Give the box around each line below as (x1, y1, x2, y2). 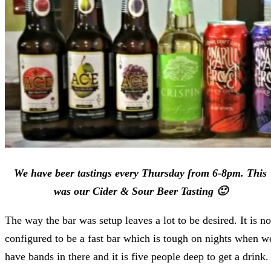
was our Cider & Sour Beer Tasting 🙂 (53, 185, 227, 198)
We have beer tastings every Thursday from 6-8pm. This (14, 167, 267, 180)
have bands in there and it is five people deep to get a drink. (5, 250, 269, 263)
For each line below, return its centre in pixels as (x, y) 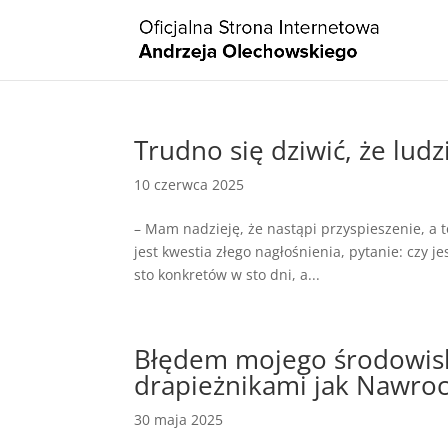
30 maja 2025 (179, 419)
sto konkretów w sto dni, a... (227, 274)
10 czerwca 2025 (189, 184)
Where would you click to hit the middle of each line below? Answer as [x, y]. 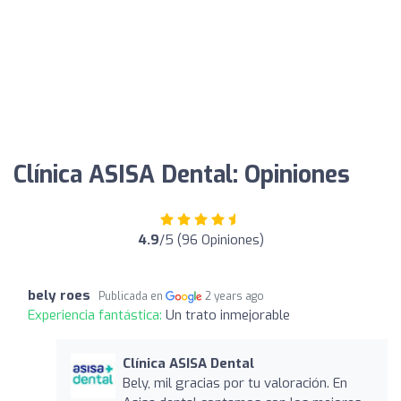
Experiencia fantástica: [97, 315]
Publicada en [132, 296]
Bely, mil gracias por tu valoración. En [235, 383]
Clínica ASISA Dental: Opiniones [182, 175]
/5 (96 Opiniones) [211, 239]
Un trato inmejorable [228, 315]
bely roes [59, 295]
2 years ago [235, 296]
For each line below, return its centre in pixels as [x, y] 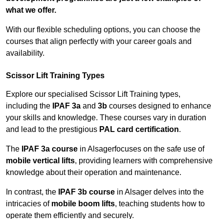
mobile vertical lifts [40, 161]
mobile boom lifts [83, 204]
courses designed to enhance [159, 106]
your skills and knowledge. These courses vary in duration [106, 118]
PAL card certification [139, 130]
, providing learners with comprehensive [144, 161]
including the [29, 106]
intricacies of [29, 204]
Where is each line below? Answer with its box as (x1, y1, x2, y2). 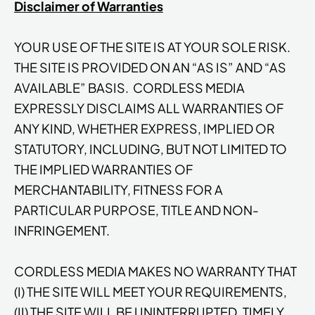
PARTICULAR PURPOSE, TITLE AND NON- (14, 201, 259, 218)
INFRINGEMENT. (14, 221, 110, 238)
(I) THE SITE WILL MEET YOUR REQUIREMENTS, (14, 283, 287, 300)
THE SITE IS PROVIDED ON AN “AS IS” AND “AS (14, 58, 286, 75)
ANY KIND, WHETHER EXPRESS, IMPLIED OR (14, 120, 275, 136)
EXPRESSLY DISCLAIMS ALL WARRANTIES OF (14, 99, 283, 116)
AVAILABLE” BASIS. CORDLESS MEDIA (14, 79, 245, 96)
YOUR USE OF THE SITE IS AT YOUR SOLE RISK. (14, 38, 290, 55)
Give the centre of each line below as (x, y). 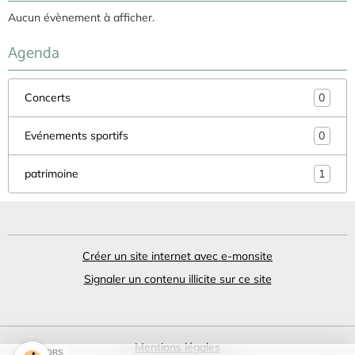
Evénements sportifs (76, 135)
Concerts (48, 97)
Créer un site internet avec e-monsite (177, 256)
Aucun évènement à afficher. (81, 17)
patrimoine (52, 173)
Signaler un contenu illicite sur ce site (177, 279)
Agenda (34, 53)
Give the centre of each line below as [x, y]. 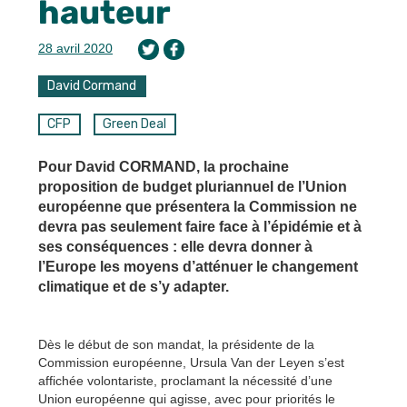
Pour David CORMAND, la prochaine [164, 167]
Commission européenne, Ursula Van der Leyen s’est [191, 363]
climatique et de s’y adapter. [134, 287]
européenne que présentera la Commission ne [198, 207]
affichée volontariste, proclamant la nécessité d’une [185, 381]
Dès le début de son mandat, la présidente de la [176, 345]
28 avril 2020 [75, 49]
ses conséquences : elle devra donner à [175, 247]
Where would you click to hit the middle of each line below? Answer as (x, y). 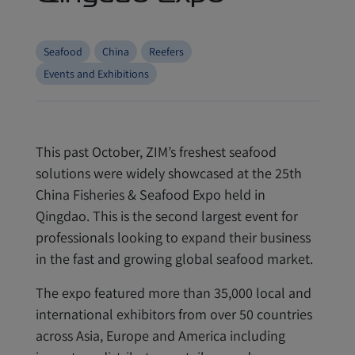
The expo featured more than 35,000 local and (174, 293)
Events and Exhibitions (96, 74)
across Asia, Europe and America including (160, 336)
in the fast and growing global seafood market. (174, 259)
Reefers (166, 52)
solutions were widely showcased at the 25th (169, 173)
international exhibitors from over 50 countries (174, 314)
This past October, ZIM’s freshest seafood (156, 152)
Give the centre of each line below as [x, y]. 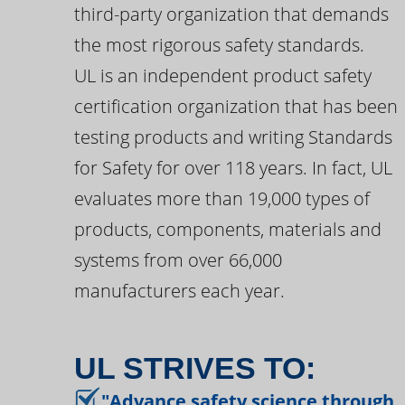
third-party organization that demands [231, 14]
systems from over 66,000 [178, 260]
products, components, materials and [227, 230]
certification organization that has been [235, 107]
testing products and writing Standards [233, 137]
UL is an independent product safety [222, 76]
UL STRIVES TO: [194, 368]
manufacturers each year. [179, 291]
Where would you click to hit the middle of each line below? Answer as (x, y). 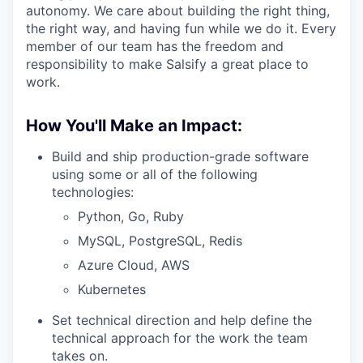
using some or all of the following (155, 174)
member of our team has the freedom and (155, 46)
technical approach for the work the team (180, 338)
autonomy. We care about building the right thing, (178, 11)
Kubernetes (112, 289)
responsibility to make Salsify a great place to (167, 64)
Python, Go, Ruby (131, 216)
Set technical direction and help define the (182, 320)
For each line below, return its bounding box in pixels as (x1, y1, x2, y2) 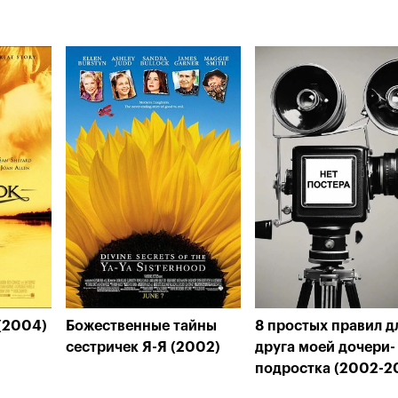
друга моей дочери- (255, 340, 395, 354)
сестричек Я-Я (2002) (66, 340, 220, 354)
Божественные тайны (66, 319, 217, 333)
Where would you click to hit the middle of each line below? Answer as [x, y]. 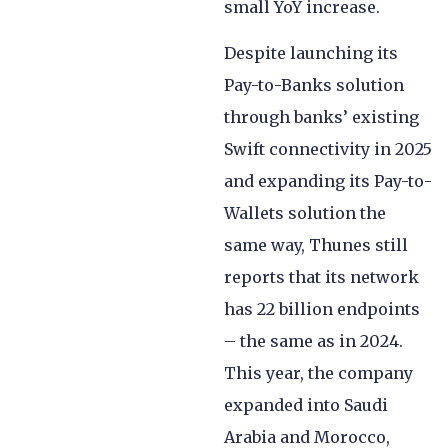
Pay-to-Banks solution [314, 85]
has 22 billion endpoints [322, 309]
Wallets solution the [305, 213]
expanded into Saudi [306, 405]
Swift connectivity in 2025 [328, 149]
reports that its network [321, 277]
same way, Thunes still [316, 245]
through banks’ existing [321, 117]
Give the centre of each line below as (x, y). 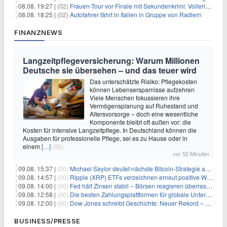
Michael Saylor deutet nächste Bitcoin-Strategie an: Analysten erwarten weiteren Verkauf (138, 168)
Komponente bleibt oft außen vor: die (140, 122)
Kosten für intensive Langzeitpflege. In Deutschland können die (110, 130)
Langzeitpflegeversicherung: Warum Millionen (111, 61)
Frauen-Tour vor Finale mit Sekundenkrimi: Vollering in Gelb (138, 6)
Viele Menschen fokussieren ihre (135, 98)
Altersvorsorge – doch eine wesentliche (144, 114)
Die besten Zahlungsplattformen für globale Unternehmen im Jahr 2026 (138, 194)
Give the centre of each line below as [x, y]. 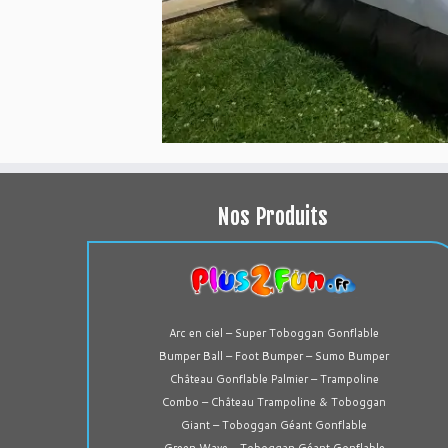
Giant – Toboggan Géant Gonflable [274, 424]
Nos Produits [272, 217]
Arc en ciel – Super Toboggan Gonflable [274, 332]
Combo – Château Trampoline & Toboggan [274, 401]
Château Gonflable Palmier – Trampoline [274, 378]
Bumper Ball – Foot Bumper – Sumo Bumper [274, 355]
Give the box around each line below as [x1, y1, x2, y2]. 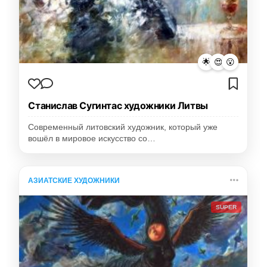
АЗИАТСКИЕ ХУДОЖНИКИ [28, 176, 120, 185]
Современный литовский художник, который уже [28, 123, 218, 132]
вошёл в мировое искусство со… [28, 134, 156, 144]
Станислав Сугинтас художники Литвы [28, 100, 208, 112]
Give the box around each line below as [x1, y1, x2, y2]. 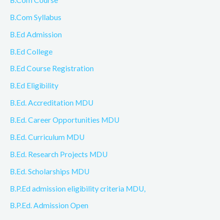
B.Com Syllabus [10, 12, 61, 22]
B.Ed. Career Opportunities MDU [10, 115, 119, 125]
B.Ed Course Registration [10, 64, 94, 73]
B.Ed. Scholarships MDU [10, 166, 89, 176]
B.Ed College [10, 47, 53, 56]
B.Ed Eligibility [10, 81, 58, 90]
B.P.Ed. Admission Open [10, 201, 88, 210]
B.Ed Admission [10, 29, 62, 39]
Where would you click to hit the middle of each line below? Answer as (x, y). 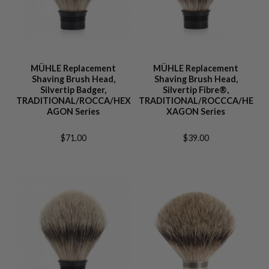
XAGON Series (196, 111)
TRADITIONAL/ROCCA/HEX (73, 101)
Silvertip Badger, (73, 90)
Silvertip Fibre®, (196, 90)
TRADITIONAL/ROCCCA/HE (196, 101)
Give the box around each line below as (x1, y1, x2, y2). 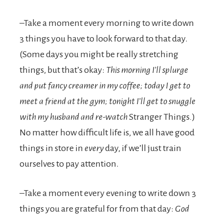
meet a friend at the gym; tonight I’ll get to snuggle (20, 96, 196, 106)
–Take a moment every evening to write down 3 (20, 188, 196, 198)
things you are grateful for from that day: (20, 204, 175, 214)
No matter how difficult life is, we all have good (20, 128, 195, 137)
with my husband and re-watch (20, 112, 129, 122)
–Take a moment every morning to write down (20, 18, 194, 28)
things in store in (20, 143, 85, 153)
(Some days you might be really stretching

# # # # #

- _PROBLEM STATEMENT_:
Each line of the listing that includes the word "over" should be copied out.

- _RESULT OF THIS TASK_:
international exhibitors from over 50 countries (174, 314)
systems from over 66,000 [178, 260]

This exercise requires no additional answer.